NEW YORK -- A brief history against Elvis Araujo had taught Wilmer Flores one thing: look for the slider. Araujo throws it often and in various counts, so when Flores came to the plate in a tie game in the 10th inning Tuesday, he was searching for it.
With two men on base and two outs, Araujo threw a fastball first, before looping his signature slider across home plate. Flores recognized it, dropped his shoulder and swung, driving it into left-center field for the second walk-off RBI of his career in a 5-4 win over the Phillies.
"It's a good feeling," he said, grinning in the postgame clubhouse.
Good feelings have been easier to come by recently for Flores, who spent most of the early season enduring daily lumps of criticism for his defensive play at shortstop. Some of that has dissipated in recent weeks, as his performance has improved while his offensive game has molded into form.
On Monday, Flores broke a tie game wide open with a three-run homer, assuming the Major League lead for home runs by a shortstop. He then hit line drives in each of his first four plate appearances on Tuesday, breaking through for a game-tying sacrifice fly off hard-throwing Phillies reliever Ken Giles in the eighth.

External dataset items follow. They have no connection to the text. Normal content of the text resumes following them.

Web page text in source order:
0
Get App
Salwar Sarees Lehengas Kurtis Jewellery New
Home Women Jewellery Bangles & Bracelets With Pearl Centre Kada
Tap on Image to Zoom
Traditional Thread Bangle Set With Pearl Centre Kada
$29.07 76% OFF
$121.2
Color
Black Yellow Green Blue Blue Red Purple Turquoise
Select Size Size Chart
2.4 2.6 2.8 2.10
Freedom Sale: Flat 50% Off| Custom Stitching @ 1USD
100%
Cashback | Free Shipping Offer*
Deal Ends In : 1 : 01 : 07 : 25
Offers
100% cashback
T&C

That, for Flores, was nice. But what happened next was nicer. A 10th-inning rally brought him to the plate against Araujo hunting sliders.
"I faced the guy before and I was looking for a breaking ball," Flores said. "I got it up, he threw it, I was ready for it."
More and more, Flores seems ready for what opposing pitchers are throwing his way. Throw out the first eight games of this season, in which Flores was 4-for-25, and he is batting .270 with eight home runs and 21 RBIs in 123 plate appearances. Extrapolate those numbers over a full season, and it becomes clear that Flores has the potential to develop into one of the top offensive shortstops in baseball -- if he is not one already.
Though defense remains a significant issue, Flores has not committed an error in nearly two weeks. He is now tied for fifth in the league for errors, no longer particularly close to the top of that dubious leaderboard.
Mets manager Terry Collins considers those two trends interrelated.
"I truly believe Wilmer's gotten past [his issues]," Collins said. "He realizes there's going to be a day that you're going to make an error. He's got to play through that, and I think he's doing that. We're starting to see a guy who's going to start swinging the bat like we know he can. He's going to put up some offensive numbers that people are going to be pretty impressed by.
"I see a completely different player."
Simply put, Flores has become reliable. His offensive potential was always there, but his comfort in the big leagues -- it's easy to forget that Flores is still just 23 years old -- was not.
Now, with each game-tying or go-ahead hit, Flores seems to believe more and more that he belongs.
"I feel good," Flores said. "I feel good. I'm right where I want to be."